• What the exercise asks: Extract the lines that carry the string "binary" from the listing.

• Extracted information:
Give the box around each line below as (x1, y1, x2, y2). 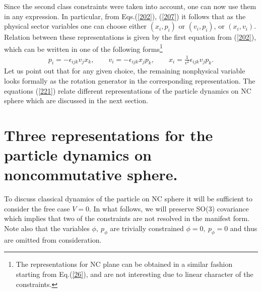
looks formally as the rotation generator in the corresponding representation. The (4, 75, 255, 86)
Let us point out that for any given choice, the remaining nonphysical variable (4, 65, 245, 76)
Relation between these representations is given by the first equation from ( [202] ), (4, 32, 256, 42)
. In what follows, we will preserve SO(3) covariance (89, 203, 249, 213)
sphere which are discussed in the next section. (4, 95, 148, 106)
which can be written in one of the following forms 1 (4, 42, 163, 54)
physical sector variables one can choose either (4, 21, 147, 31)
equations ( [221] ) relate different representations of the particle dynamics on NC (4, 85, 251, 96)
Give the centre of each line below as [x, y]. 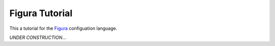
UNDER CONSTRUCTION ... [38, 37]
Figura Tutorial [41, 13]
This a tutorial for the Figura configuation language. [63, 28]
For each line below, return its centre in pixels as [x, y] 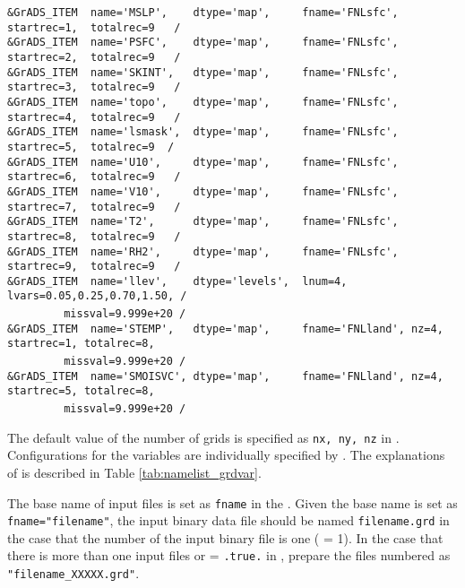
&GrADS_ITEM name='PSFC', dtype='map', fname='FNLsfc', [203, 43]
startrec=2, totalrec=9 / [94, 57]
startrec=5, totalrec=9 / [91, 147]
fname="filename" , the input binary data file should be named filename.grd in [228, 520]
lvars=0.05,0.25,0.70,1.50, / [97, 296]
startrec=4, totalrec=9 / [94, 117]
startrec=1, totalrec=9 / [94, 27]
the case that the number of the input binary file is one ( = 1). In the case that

• Reply:
fname="filename" , the input binary data file should be named filename.grd in [228, 520]
the case that the number of the input binary file is one ( = 1). In the case that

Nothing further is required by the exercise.